Let's hear what you think!


----------



## Desertlifter (Feb 22, 2011)

Just reviewed this little gem here:

http://www.cigarforums.net/forums/vb/pipe-related-reviews/321203-sg-1792-flake-review.html

Good stuff....be buying more soon.


----------



## freestoke (Feb 13, 2011)

Desertlifter said:


> Just reviewed this little gem here:
> 
> http://www.cigarforums.net/forums/vb/pipe-related-reviews/321203-sg-1792-flake-review.html
> 
> Good stuff....be buying more soon.


Very nice, Brian! I've got a jar of it I'll be opening in the next few days. I had a little once upon a time, but this time I'll have more to smoke and find out what it's all about. :smile:


----------



## Chris0673 (Aug 20, 2012)

Ok so I finally tried the 1792. Tried a couple of bowls over a three day period. First impression? Not impressed. My first bowl was rather peppery and kind of meaty tasting. The smoke was nice and creamy but the flavor just didn't work for me. I tried a second bowl and it was a little better. I started to pick up notes of something else I can't quite place. I'm going to have a third bowl tonight and see how it goes.


----------



## freestoke (Feb 13, 2011)

Boy, am I confused. :doh: Just fired up my Sasieni Canadian with Old Dark Fired and was all ready to scribe my review, came here to start typing only to discover I'm smoking the wrong stuff! 

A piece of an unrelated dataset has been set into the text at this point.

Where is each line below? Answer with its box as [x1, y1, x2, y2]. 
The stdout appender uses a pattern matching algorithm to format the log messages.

"I'll be back." -- Terminator I


----------



## freestoke (Feb 13, 2011)

Well, here I am at last. Xodar sent me my first 1792, shortly after my arrival on puff, but only recently have I smoked much of it. I had a few ounces of 1792 in my tobacco drawer, but couldn't find them in time for the review. Honest, I looked! (This bears only a superficial similarity to, "The dog ate my homework.")

The other day, I spotted a jar of it in the drawer and immediately began smoking it. Yesterday, I remembered I'd never done my review! ("I overslept and missed the bus, Dr. Stickler. Any chance for a make-up test?")
Sam Gawith makes wonderful pipe tobacco, and 1792 is as good as any they offer. A rather large gauge flake, it smokes more efficiently when thoroughly rubbed down to a standard fill, but, with a little extra squeezing and rolling around, it makes a decent musketball for an air-pocket load. Rubbed out, it starts easier and requires fewer relights, but requires more work, so I tend to musketball it most of the time, like now. After half a dozen lights and tamps with the big wooden tamper, the top is smooth and the ball compressed to a perfect draw, a solid cherry smoldering in the bowl, easily and quickly damped into volumes of smoke.

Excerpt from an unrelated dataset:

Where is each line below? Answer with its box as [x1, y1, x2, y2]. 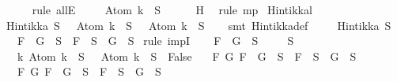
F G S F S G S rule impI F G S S [17, 32, 294, 49]
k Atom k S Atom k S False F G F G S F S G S [17, 47, 357, 64]
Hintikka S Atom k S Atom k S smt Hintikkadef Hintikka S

A musketball uses less tobacco, because the air pocket is empty, and in effect this Four Dot apple is only half filled. Already, I've reached the meat of the smoke and sense the end draughting near, but half an hour is fine for such a stout, satisfying smoke. Rubbed out, it would last a solid hour in this pipe, but I can always reload! And will! When returning to a room where I've been smoking it, I enjoy the room note, which I assume to be tonquin bean. I don't notice the whiskey so much, and for the life of me cannot find any "objectionable" Lakeland essence in it. Early on, 1792 has a spiciness to my taste, almost perique-like, but once good combustion sets up, the smoke turns almost creamy, rewarding the snork with a full tobacco taste.

Not for the nicotine sensitive, but I would recommend that if you are, toughen up! The bunny slope might be an enjoyable little ski, but the real skiing is farther up the mountain.


----------



## splattttttt (May 17, 2012)

Nice! And the reading is 1st class


----------